A faithful copy of each record is required, minus the images.

────────────────────

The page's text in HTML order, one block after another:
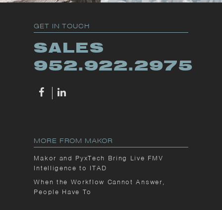
GET IN TOUCH
SALES
952.922.2975
MORE FROM MAKOR
Makor and PyxTech Bring Live FMV
Intelligence to ITAD
When the Workflow Cannot Answer,
People Have To
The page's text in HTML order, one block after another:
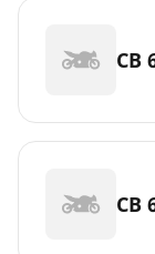
CB
CB
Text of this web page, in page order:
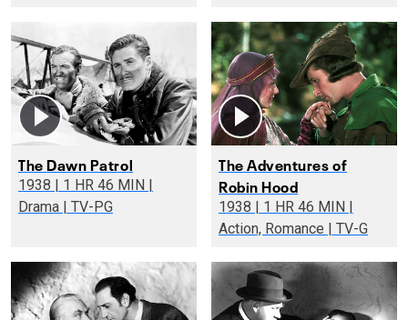
The Dawn Patrol
1938 | 1 HR 46 MIN |
Drama | TV-PG
The Adventures of
Robin Hood
1938 | 1 HR 46 MIN |
Action, Romance | TV-G
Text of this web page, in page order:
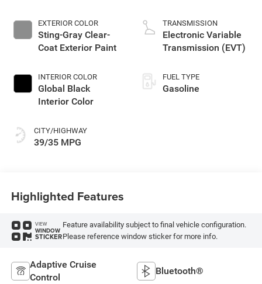
EXTERIOR COLOR
Sting-Gray Clear-
Coat Exterior Paint
INTERIOR COLOR
Global Black
Interior Color
CITY/HIGHWAY
39/35 MPG
TRANSMISSION
Electronic Variable
Transmission (EVT)
FUEL TYPE
Gasoline
Highlighted Features
VIEW
WINDOW
STICKER
Feature availability subject to final vehicle configuration.
Please reference window sticker for more info.
Adaptive Cruise
Control
Bluetooth®

────────────────────

**RESULT**.
The page's text in HTML order, one block after another:
GET IN TOUCH
SALES
952.922.2975
MORE FROM MAKOR
Makor and PyxTech Bring Live FMV
Intelligence to ITAD
When the Workflow Cannot Answer,
People Have To
The page's text in HTML order, one block after another:
CB
CB
Text of this web page, in page order:
The Dawn Patrol
1938 | 1 HR 46 MIN |
Drama | TV-PG
The Adventures of
Robin Hood
1938 | 1 HR 46 MIN |
Action, Romance | TV-G
Text of this web page, in page order:
EXTERIOR COLOR
Sting-Gray Clear-
Coat Exterior Paint
INTERIOR COLOR
Global Black
Interior Color
CITY/HIGHWAY
39/35 MPG
TRANSMISSION
Electronic Variable
Transmission (EVT)
FUEL TYPE
Gasoline
Highlighted Features
VIEW
WINDOW
STICKER
Feature availability subject to final vehicle configuration.
Please reference window sticker for more info.
Adaptive Cruise
Control
Bluetooth®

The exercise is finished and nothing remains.